The journey of overcoming serious mental illness to ride the Paris-Dakar

This site doesn't teach you about rallying, off-road riding, or building a motorcycle that will get to Dakar.

Well, actually, it does - but in a very roundabout way.

Download the Manic Mission Information Pack for the full story ...

Thursday, 20 December 2007

Just Looking!

Long day today.

Started with being interviewed for a job by a guy I can only describe as an Indian Mystic. All aged and wise and misty-eyed, talking about how if a butterfly flaps its wings in Brazil then that can cause a tornado in China.

Funny job interview that one was.

Then off to Swindon to have lunch with my ex-boss. Finding out what's going on, what's not, what the opportunities might be.

Then off to the ultimate objective for today - "look at" an AJP PR3. Unfortunately, my camera didnt work on my mobile phone so I have no pictures of the young lady - beautiful as she is.

I "looked" quite hard at the AJP, all round the industrial estate where they're based. Helpfully, there were builders there, and they had left this huge pile of sand - for cement I think - and that helped me to "look at" how the PR3 copes with such obstacles.
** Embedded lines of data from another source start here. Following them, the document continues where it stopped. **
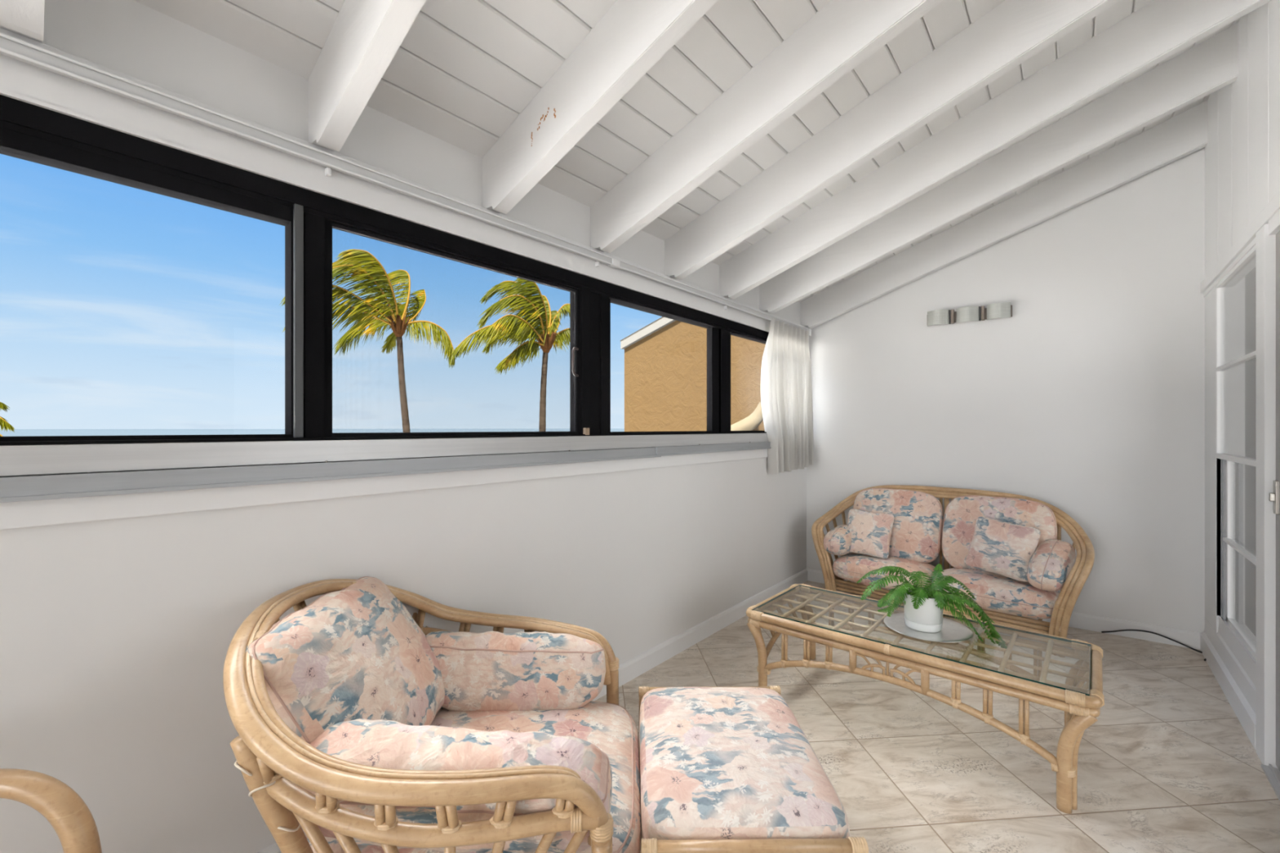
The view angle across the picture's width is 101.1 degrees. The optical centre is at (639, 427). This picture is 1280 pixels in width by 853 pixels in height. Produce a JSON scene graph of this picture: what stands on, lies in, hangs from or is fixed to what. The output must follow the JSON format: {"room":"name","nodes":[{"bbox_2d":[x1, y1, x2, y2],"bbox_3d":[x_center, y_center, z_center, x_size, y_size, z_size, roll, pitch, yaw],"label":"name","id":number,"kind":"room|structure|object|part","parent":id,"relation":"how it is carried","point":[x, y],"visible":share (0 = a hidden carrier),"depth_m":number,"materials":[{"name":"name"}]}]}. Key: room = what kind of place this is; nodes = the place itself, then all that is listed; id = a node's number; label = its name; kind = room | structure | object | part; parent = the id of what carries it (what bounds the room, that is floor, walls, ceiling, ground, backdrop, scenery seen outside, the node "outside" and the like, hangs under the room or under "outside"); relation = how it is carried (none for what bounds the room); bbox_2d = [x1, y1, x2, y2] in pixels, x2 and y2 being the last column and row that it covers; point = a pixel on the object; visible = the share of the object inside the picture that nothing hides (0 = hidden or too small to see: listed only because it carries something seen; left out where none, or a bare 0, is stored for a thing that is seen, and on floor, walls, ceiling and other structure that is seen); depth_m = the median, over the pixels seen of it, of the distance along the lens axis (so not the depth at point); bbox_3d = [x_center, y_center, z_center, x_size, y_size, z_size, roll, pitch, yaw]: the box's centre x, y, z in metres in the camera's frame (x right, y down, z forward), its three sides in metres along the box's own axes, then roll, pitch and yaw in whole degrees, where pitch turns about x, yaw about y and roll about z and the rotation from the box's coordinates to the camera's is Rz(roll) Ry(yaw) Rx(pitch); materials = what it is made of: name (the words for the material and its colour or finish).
{"room":"sunroom","nodes":[
{"label":"sunroom","id":0,"kind":"room"},
{"bbox_2d":[0,0,806,852],"bbox_3d":[-2.056,0.100,0.320,0.140,2.300,10.860,0,0,40],"label":"wall","id":1,"kind":"structure","parent":0,"point":[117,635],"depth_m":1.41,"materials":[{"name":"white paint"}]},
{"bbox_2d":[0,448,767,529],"bbox_3d":[-2.053,0.179,0.206,0.020,0.062,10.690,0,0,40],"label":"window sill","id":2,"kind":"structure","parent":1,"relation":"attached to","point":[20,514],"depth_m":1.47,"materials":[{"name":"white paint"}]},
{"bbox_2d":[0,94,771,502],"bbox_3d":[-0.313,-0.268,2.336,0.130,0.840,5.190,0,0,40],"label":"window","id":3,"kind":"structure","parent":1,"relation":"in","point":[30,132],"depth_m":1.52,"materials":[{"name":"black metal"}]},
{"bbox_3d":[-1.469,-0.302,0.953,0.053,0.672,1.485,0,0,40],"label":"sash","id":4,"kind":"part","parent":3,"relation":"part of","materials":[{"name":"black metal"}]},
{"bbox_3d":[-0.320,0.067,2.342,0.112,0.067,5.190,0,0,40],"label":"aluminium sill","id":5,"kind":"part","parent":3,"relation":"part of","materials":[{"name":"white metal"}]},
{"bbox_3d":[-0.622,-0.302,1.978,0.043,0.672,1.075,0,0,40],"label":"sash","id":6,"kind":"part","parent":3,"relation":"part of","materials":[{"name":"black metal"}]},
{"bbox_3d":[-0.286,-0.293,2.324,0.012,0.131,0.066,0,0,12],"label":"pull handle","id":7,"kind":"part","parent":3,"relation":"part of","materials":[{"name":"silver metal"}]},
{"bbox_3d":[0.151,-0.302,2.925,0.040,0.672,1.070,0,0,40],"label":"sash","id":8,"kind":"part","parent":3,"relation":"part of","materials":[{"name":"black metal"}]},
{"bbox_3d":[0.902,-0.302,3.809,0.043,0.672,1.290,0,0,40],"label":"sash","id":9,"kind":"part","parent":3,"relation":"part of","materials":[{"name":"black metal"}]},
{"bbox_2d":[0,27,808,332],"bbox_3d":[-2.092,-0.754,0.245,0.141,0.137,10.700,0,0,40],"label":"trim","id":10,"kind":"structure","parent":1,"relation":"attached to","point":[20,81],"depth_m":1.47,"materials":[{"name":"white paint"}]},
{"bbox_2d":[0,32,811,336],"bbox_3d":[-2.027,-0.767,0.184,0.051,0.055,10.590,0,0,40],"label":"track","id":11,"kind":"object","parent":1,"relation":"attached to","point":[28,53],"visible":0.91,"depth_m":1.46,"materials":[{"name":"white metal"}]},
{"bbox_2d":[760,319,813,474],"bbox_3d":[1.105,-0.222,3.910,0.108,1.099,0.768,0,0,40],"label":"curtain","id":12,"kind":"object","parent":11,"relation":"hanging from","point":[786,384],"visible":1,"depth_m":3.81,"materials":[{"name":"fabric"}]},
{"bbox_2d":[257,568,807,852],"bbox_3d":[-2.048,1.202,0.209,0.014,0.096,10.700,0,0,40],"label":"baseboard","id":13,"kind":"structure","parent":1,"relation":"attached to","point":[633,668],"depth_m":2.99,"materials":[{"name":"white paint"}]},
{"bbox_2d":[133,0,1239,302],"bbox_3d":[-1.119,-1.466,-0.422,2.620,0.988,10.920,0,0,40],"label":"ceiling","id":14,"kind":"structure","parent":0,"point":[463,72],"depth_m":1.81,"materials":[{"name":"white paint"}]},
{"bbox_2d":[0,0,44,43],"bbox_3d":[-0.455,-1.307,0.386,2.298,0.998,0.058,0,0,40],"label":"beam","id":15,"kind":"structure","parent":14,"relation":"attached to","point":[25,18],"depth_m":1.05,"materials":[{"name":"white paint"}]},
{"bbox_2d":[308,0,426,151],"bbox_3d":[-0.087,-1.307,0.828,2.298,0.998,0.058,0,0,40],"label":"beam","id":16,"kind":"structure","parent":14,"relation":"attached to","point":[365,36],"depth_m":1.37,"materials":[{"name":"white paint"}]},
{"bbox_2d":[482,0,718,213],"bbox_3d":[0.290,-1.307,1.281,2.297,0.998,0.059,0,0,40],"label":"beam","id":17,"kind":"structure","parent":14,"relation":"attached to","point":[632,37],"depth_m":1.64,"materials":[{"name":"white paint"}]},
{"bbox_2d":[590,0,943,253],"bbox_3d":[0.665,-1.307,1.731,2.297,0.998,0.058,0,0,39],"label":"beam","id":18,"kind":"structure","parent":14,"relation":"attached to","point":[842,34],"depth_m":1.91,"materials":[{"name":"white paint"}]},
{"bbox_2d":[664,0,1120,279],"bbox_3d":[1.032,-1.307,2.171,2.298,0.998,0.058,0,0,39],"label":"beam","id":19,"kind":"structure","parent":14,"relation":"attached to","point":[1013,32],"depth_m":2.16,"materials":[{"name":"white paint"}]},
{"bbox_2d":[719,0,1271,299],"bbox_3d":[1.404,-1.307,2.619,2.299,0.998,0.058,0,0,38],"label":"beam","id":20,"kind":"structure","parent":14,"relation":"attached to","point":[1160,29],"depth_m":2.41,"materials":[{"name":"white paint"}]},
{"bbox_2d":[759,22,1238,313],"bbox_3d":[1.765,-1.307,3.052,2.302,0.998,0.058,0,0,37],"label":"beam","id":21,"kind":"structure","parent":14,"relation":"attached to","point":[1211,65],"depth_m":2.80,"materials":[{"name":"white paint"}]},
{"bbox_2d":[800,100,1208,328],"bbox_3d":[2.224,-1.307,3.604,2.302,0.998,0.058,0,0,37],"label":"beam","id":22,"kind":"structure","parent":14,"relation":"attached to","point":[1182,135],"depth_m":3.39,"materials":[{"name":"white paint"}]},
{"bbox_2d":[595,580,1279,852],"bbox_3d":[-0.003,1.310,-1.364,5.460,0.120,11.100,0,0,40],"label":"floor","id":23,"kind":"structure","parent":0,"point":[1167,764],"depth_m":2.03,"materials":[{"name":"tile"}]},
{"bbox_2d":[0,768,102,852],"bbox_3d":[-1.387,0.780,0.668,0.823,0.940,0.594,0,0,-4],"label":"rattan chair","id":24,"kind":"object","parent":23,"relation":"on","point":[71,819],"visible":1,"depth_m":0.95,"materials":[{"name":"wicker"}]},
{"bbox_2d":[222,578,619,852],"bbox_3d":[-0.515,0.845,1.406,0.908,0.813,0.908,0,0,-1],"label":"rattan armchair","id":25,"kind":"object","parent":23,"relation":"on","point":[274,762],"visible":0.77,"depth_m":1.01,"materials":[{"name":"wicker"}]},
{"bbox_3d":[-0.678,0.920,1.040,0.222,0.664,0.046,0,0,-17],"label":"leg","id":26,"kind":"part","parent":25,"relation":"part of","materials":[{"name":"wicker"}]},
{"bbox_3d":[-0.695,0.920,1.764,0.222,0.664,0.046,0,0,15],"label":"leg","id":27,"kind":"part","parent":25,"relation":"part of","materials":[{"name":"wicker"}]},
{"bbox_3d":[-0.492,0.719,1.406,0.811,0.154,0.874,0,0,-1],"label":"rail","id":28,"kind":"part","parent":25,"relation":"part of","materials":[{"name":"wicker"}]},
{"bbox_2d":[305,701,641,852],"bbox_3d":[-0.385,0.958,1.409,0.774,0.214,0.680,0,0,-1],"label":"seat cushion","id":29,"kind":"object","parent":25,"relation":"on","point":[609,726],"visible":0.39,"depth_m":1.49,"materials":[{"name":"fabric"}]},
{"bbox_2d":[245,576,444,743],"bbox_3d":[-0.750,0.668,1.413,0.352,0.442,0.584,0,0,0],"label":"cushion","id":30,"kind":"object","parent":29,"relation":"on","point":[356,651],"visible":0.68,"depth_m":1.28,"materials":[{"name":"fabric"}]},
{"bbox_2d":[301,718,612,852],"bbox_3d":[-0.398,0.775,1.140,0.675,0.264,0.210,0,0,-1],"label":"pillow","id":31,"kind":"object","parent":29,"relation":"on","point":[382,744],"visible":0.41,"depth_m":1.09,"materials":[{"name":"fabric"}]},
{"bbox_2d":[425,631,605,711],"bbox_3d":[-0.427,0.783,1.693,0.634,0.261,0.212,0,0,-4],"label":"pillow","id":32,"kind":"object","parent":29,"relation":"on","point":[490,670],"visible":0.71,"depth_m":1.63,"materials":[{"name":"fabric"}]},
{"bbox_3d":[-0.075,1.035,1.059,0.045,0.431,0.056,0,0,-1],"label":"leg","id":33,"kind":"part","parent":25,"relation":"part of","materials":[{"name":"wicker"}]},
{"bbox_3d":[-0.092,1.035,1.773,0.045,0.431,0.056,0,0,-1],"label":"leg","id":34,"kind":"part","parent":25,"relation":"part of","materials":[{"name":"wicker"}]},
{"bbox_2d":[638,685,868,852],"bbox_3d":[0.238,1.062,1.448,0.483,0.377,0.695,0,0,-1],"label":"ottoman","id":35,"kind":"object","parent":23,"relation":"on","point":[858,844],"visible":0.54,"depth_m":1.11,"materials":[{"name":"wicker"}]},
{"bbox_3d":[0.011,1.074,1.774,0.036,0.353,0.039,0,0,-1],"label":"leg","id":36,"kind":"part","parent":35,"relation":"part of","materials":[{"name":"wicker"}]},
{"bbox_3d":[0.234,0.890,1.779,0.476,0.027,0.027,0,0,-1],"label":"rail","id":37,"kind":"part","parent":35,"relation":"part of","materials":[{"name":"wicker"}]},
{"bbox_2d":[639,687,849,839],"bbox_3d":[0.238,0.917,1.448,0.476,0.179,0.634,0,0,-1],"label":"cushion","id":38,"kind":"object","parent":35,"relation":"on","point":[716,762],"visible":0.93,"depth_m":1.28,"materials":[{"name":"fabric"}]},
{"bbox_3d":[0.241,0.890,1.117,0.476,0.027,0.027,0,0,-1],"label":"rail","id":39,"kind":"part","parent":35,"relation":"part of","materials":[{"name":"wicker"}]},
{"bbox_2d":[746,583,1104,813],"bbox_3d":[1.162,1.053,2.291,1.286,0.394,0.597,0,0,41],"label":"coffee table","id":40,"kind":"object","parent":23,"relation":"on","point":[1082,704],"visible":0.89,"depth_m":2.08,"materials":[{"name":"wicker"}]},
{"bbox_3d":[0.547,1.077,2.461,0.042,0.345,0.105,0,0,-42],"label":"leg","id":41,"kind":"part","parent":40,"relation":"part of","materials":[{"name":"wicker"}]},
{"bbox_3d":[0.882,1.085,2.855,0.068,0.331,0.031,0,0,22],"label":"rod","id":42,"kind":"part","parent":40,"relation":"part of","materials":[{"name":"wicker"}]},
{"bbox_3d":[0.907,1.077,2.876,0.105,0.345,0.042,0,0,34],"label":"leg","id":43,"kind":"part","parent":40,"relation":"part of","materials":[{"name":"wicker"}]},
{"bbox_3d":[0.877,0.959,2.167,0.029,0.090,0.029,0,0,41],"label":"post","id":44,"kind":"part","parent":40,"relation":"part of","materials":[{"name":"wicker"}]},
{"bbox_3d":[1.162,0.914,2.291,1.267,0.031,0.575,0,0,41],"label":"rail","id":45,"kind":"part","parent":40,"relation":"part of","materials":[{"name":"wicker"}]},
{"bbox_3d":[1.162,0.878,2.291,1.280,0.036,0.588,0,0,41],"label":"rail","id":46,"kind":"part","parent":40,"relation":"part of","materials":[{"name":"wicker"}]},
{"bbox_3d":[1.079,0.959,1.992,0.029,0.090,0.029,0,0,41],"label":"post","id":47,"kind":"part","parent":40,"relation":"part of","materials":[{"name":"wicker"}]},
{"bbox_2d":[883,613,973,642],"bbox_3d":[1.232,0.856,2.262,0.336,0.006,0.336,0,0,40],"label":"round tray","id":48,"kind":"object","parent":40,"relation":"on","point":[952,631],"visible":0.66,"depth_m":2.21,"materials":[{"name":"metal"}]},
{"bbox_2d":[857,564,1007,648],"bbox_3d":[1.258,0.774,2.265,0.612,0.350,0.299,0,0,13],"label":"potted fern","id":49,"kind":"object","parent":40,"relation":"on","point":[923,606],"visible":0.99,"depth_m":2.22,"materials":[{"name":"green plant"}]},
{"bbox_3d":[1.071,0.680,2.250,0.264,0.096,0.004,0,0,-6],"label":"stem","id":50,"kind":"part","parent":49,"relation":"part of","materials":[{"name":"green plant"}]},
{"bbox_2d":[903,587,942,625],"bbox_3d":[1.219,0.779,2.264,0.157,0.140,0.157,0,0,40],"label":"pot","id":51,"kind":"object","parent":49,"relation":"attached to","point":[931,613],"depth_m":2.20,"materials":[{"name":"white ceramic"}]},
{"bbox_3d":[1.334,0.745,2.188,0.236,0.099,0.015,0,0,25],"label":"stem","id":52,"kind":"part","parent":49,"relation":"part of","materials":[{"name":"green plant"}]},
{"bbox_3d":[1.388,0.815,2.229,0.244,0.227,0.165,0,0,40],"label":"stem","id":53,"kind":"part","parent":49,"relation":"part of","materials":[{"name":"green plant"}]},
{"bbox_3d":[1.776,1.077,2.121,0.042,0.345,0.105,0,0,-42],"label":"leg","id":54,"kind":"part","parent":40,"relation":"part of","materials":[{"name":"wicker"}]},
{"bbox_3d":[1.416,1.077,1.706,0.105,0.345,0.042,0,0,34],"label":"leg","id":55,"kind":"part","parent":40,"relation":"part of","materials":[{"name":"wicker"}]},
{"bbox_3d":[1.441,1.085,1.727,0.068,0.331,0.031,0,0,22],"label":"rod","id":56,"kind":"part","parent":40,"relation":"part of","materials":[{"name":"wicker"}]},
{"bbox_3d":[1.759,1.085,2.094,0.031,0.331,0.068,0,0,-30],"label":"rod","id":57,"kind":"part","parent":40,"relation":"part of","materials":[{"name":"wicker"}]},
{"bbox_2d":[811,484,1094,657],"bbox_3d":[1.961,0.831,3.466,1.578,0.841,0.484,0,0,44],"label":"loveseat","id":58,"kind":"object","parent":23,"relation":"on","point":[1064,606],"visible":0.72,"depth_m":3.17,"materials":[{"name":"wicker"}]},
{"bbox_2d":[831,552,935,590],"bbox_3d":[1.700,0.998,3.660,0.647,0.204,0.385,0,0,44],"label":"seat cushion","id":59,"kind":"object","parent":58,"relation":"on","point":[851,566],"visible":0.61,"depth_m":3.58,"materials":[{"name":"fabric"}]},
{"bbox_2d":[823,524,851,555],"bbox_3d":[1.479,0.814,3.833,0.378,0.206,0.188,0,0,-41],"label":"bolster","id":60,"kind":"object","parent":59,"relation":"on","point":[837,541],"visible":0.74,"depth_m":3.71,"materials":[{"name":"fabric"}]},
{"bbox_2d":[847,509,893,559],"bbox_3d":[1.616,0.746,3.729,0.315,0.304,0.172,0,0,39],"label":"throw pillow","id":61,"kind":"object","parent":59,"relation":"on","point":[870,531],"visible":0.9,"depth_m":3.68,"materials":[{"name":"fabric"}]},
{"bbox_2d":[853,488,943,563],"bbox_3d":[1.826,0.690,3.765,0.608,0.498,0.217,0,0,44],"label":"cushion","id":62,"kind":"object","parent":59,"relation":"on","point":[918,516],"visible":0.65,"depth_m":3.63,"materials":[{"name":"fabric"}]},
{"bbox_3d":[1.972,1.110,3.478,1.320,0.032,0.402,0,0,44],"label":"seat frame","id":63,"kind":"part","parent":58,"relation":"part of","materials":[{"name":"wicker"}]},
{"bbox_3d":[1.837,1.117,3.337,1.260,0.075,0.032,0,0,44],"label":"rail","id":64,"kind":"part","parent":58,"relation":"part of","materials":[{"name":"wicker"}]},
{"bbox_3d":[2.112,0.772,3.624,0.088,0.655,0.035,0,0,44],"label":"post","id":65,"kind":"part","parent":58,"relation":"part of","materials":[{"name":"wicker"}]},
{"bbox_2d":[931,568,1060,618],"bbox_3d":[2.165,0.998,3.215,0.644,0.202,0.384,0,0,44],"label":"seat cushion","id":66,"kind":"object","parent":58,"relation":"on","point":[993,592],"visible":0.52,"depth_m":3.05,"materials":[{"name":"fabric"}]},
{"bbox_2d":[942,495,1057,572],"bbox_3d":[2.264,0.689,3.343,0.607,0.499,0.215,0,0,44],"label":"cushion","id":67,"kind":"object","parent":66,"relation":"on","point":[962,513],"visible":0.62,"depth_m":3.37,"materials":[{"name":"fabric"}]},
{"bbox_2d":[965,516,1040,582],"bbox_3d":[2.170,0.720,3.156,0.157,0.332,0.357,0,0,-41],"label":"throw pillow","id":68,"kind":"object","parent":66,"relation":"on","point":[1006,549],"visible":0.95,"depth_m":3.11,"materials":[{"name":"fabric"}]},
{"bbox_2d":[1026,538,1075,591],"bbox_3d":[2.350,0.781,3.005,0.400,0.252,0.192,0,0,-39],"label":"bolster","id":69,"kind":"object","parent":66,"relation":"on","point":[1052,561],"visible":0.94,"depth_m":2.91,"materials":[{"name":"fabric"}]},
{"bbox_3d":[2.537,0.900,3.200,0.038,0.701,0.058,0,0,44],"label":"leg","id":70,"kind":"part","parent":58,"relation":"part of","materials":[{"name":"wicker"}]},
{"bbox_2d":[1101,629,1206,661],"bbox_3d":[2.974,1.218,3.042,0.133,0.062,0.449,0,0,-29],"label":"cable","id":71,"kind":"object","parent":23,"relation":"on","point":[1188,646],"visible":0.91,"depth_m":3.06,"materials":[{"name":"black rubber"}]},
{"bbox_2d":[806,146,1244,632],"bbox_3d":[2.315,-0.332,3.687,2.569,3.163,0.120,0,0,37],"label":"wall","id":72,"kind":"structure","parent":0,"point":[1086,402],"depth_m":3.30,"materials":[{"name":"white paint"}]},
{"bbox_2d":[927,302,1012,326],"bbox_3d":[2.248,-0.776,3.612,0.500,0.102,0.080,0,0,37],"label":"wall sconce","id":73,"kind":"object","parent":72,"relation":"attached to","point":[1002,309],"visible":1,"depth_m":3.57,"materials":[{"name":"silver"}]},
{"bbox_3d":[2.101,-0.776,3.711,0.132,0.102,0.060,0,0,37],"label":"lamp shade","id":74,"kind":"part","parent":73,"relation":"part of","materials":[{"name":"white glass"}]},
{"bbox_3d":[2.242,-0.776,3.604,0.132,0.102,0.060,0,0,37],"label":"lamp shade","id":75,"kind":"part","parent":73,"relation":"part of","materials":[{"name":"silver metal"}]},
{"bbox_3d":[2.384,-0.776,3.498,0.132,0.102,0.060,0,0,37],"label":"lamp shade","id":76,"kind":"part","parent":73,"relation":"part of","materials":[{"name":"silver metal"}]},
{"bbox_2d":[806,568,1200,649],"bbox_3d":[2.268,1.202,3.639,2.273,0.096,0.014,0,0,37],"label":"baseboard","id":77,"kind":"structure","parent":72,"relation":"attached to","point":[1078,620],"depth_m":3.14,"materials":[{"name":"white paint"}]},
{"bbox_2d":[1204,0,1279,636],"bbox_3d":[0.922,-0.350,-2.134,3.052,3.200,11.100,0,0,40],"label":"wall","id":78,"kind":"structure","parent":0,"point":[1242,148],"depth_m":2.46,"materials":[{"name":"white paint"}]},
{"bbox_2d":[1200,244,1256,750],"bbox_3d":[2.799,0.250,2.458,0.100,2.000,1.220,0,0,40],"label":"glazed door","id":79,"kind":"structure","parent":78,"relation":"in","point":[1230,653],"depth_m":2.60,"materials":[{"name":"white paint"}]},
{"bbox_3d":[2.715,-0.285,2.384,0.034,0.880,0.842,0,0,40],"label":"sash","id":80,"kind":"part","parent":79,"relation":"part of","materials":[{"name":"white paint"}]},
{"bbox_3d":[2.689,0.560,2.332,0.037,0.820,0.745,0,0,40],"label":"sash","id":81,"kind":"part","parent":79,"relation":"part of","materials":[{"name":"white paint"}]},
{"bbox_2d":[1200,190,1279,297],"bbox_3d":[-0.280,-0.775,-1.195,0.038,0.081,10.805,0,0,40],"label":"trim","id":82,"kind":"structure","parent":78,"relation":"attached to","point":[1246,241],"depth_m":2.26,"materials":[{"name":"white paint"}]},
{"bbox_2d":[1256,208,1279,801],"bbox_3d":[1.672,0.245,1.097,0.130,2.010,2.325,0,0,40],"label":"door","id":83,"kind":"structure","parent":78,"relation":"in","point":[1268,237],"depth_m":1.93,"materials":[{"name":"white paint"}]},
{"bbox_3d":[1.643,0.261,1.091,0.026,1.931,2.120,0,0,40],"label":"panel","id":84,"kind":"part","parent":83,"relation":"part of","materials":[{"name":"grey wood"}]},
{"label":"outside","id":85,"kind":"structure","parent":0,"visible":0},
{"bbox_3d":[-23.787,5.350,19.801,58.100,0.200,120.000,0,0,40],"label":"ground","id":86,"kind":"structure","parent":85,"visible":0},
{"bbox_2d":[0,401,14,436],"bbox_3d":[-19.815,2.174,15.111,2.892,6.172,1.512,0,0,13],"label":"coconut palm","id":87,"kind":"object","parent":86,"relation":"on","point":[3,423],"visible":0.59,"depth_m":15.35,"materials":[{"name":"green plant"}]},
{"bbox_2d":[280,248,454,432],"bbox_3d":[-9.699,-0.278,18.045,4.361,11.068,5.176,0,0,40],"label":"coconut palm","id":88,"kind":"object","parent":86,"relation":"on","point":[363,265],"visible":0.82,"depth_m":17.73,"materials":[{"name":"green plant"}]},
{"bbox_2d":[451,277,569,431],"bbox_3d":[-4.386,0.193,18.238,3.798,10.142,4.492,0,0,40],"label":"coconut palm","id":89,"kind":"object","parent":86,"relation":"on","point":[535,310],"visible":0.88,"depth_m":17.08,"materials":[{"name":"green plant"}]},
{"bbox_2d":[620,316,765,431],"bbox_3d":[3.467,0.874,7.080,6.930,8.753,3.681,0,0,40],"label":"building","id":90,"kind":"structure","parent":86,"relation":"on","point":[665,360],"depth_m":7.35,"materials":[{"name":"paint"}]},
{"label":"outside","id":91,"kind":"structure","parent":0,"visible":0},
{"bbox_2d":[0,428,624,436],"bbox_3d":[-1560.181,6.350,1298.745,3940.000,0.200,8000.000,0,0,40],"label":"sea","id":92,"kind":"structure","parent":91,"point":[225,431],"depth_m":946.47,"materials":[{"name":"liquid"}]}
]}
Oh, by the way, whilst I'm "looking", I am still wearing the sharp suit I wore to my job interview. And a tie. I must've looked quite odd.

One of the builders was directing a reversing steamroller onto the back of a low-loader lorry with its ramps down. He was kind enough to let me "look at" how the PR3 would handle jumping over such a ramp.

I wasn't able to "look" very well at how you'd get the front wheel in the air on a PR3. Martin came and "had a look". Ah, so that's how it's done. Hypothetically, obviously, since we were just "looking". If I had been riding, it would have felt s-o-o-o-o-o-o good to be back on a bike. It would have been such a great feeling to have been riding again, even just in the industrial estate and on and off the odd lorry or two. If I had been riding, obviously, not just "looking".

Then we had a closer look - a proper look this time. One thing that immediately struck me was how well-engineered the bike was. What AJP did was to look hard at the PR4, and identify where the air gaps were - where is there space? They then worked hard to engineer all the space out of the way - everything is much more compact - and it is this that produces a shorter, lighter bike.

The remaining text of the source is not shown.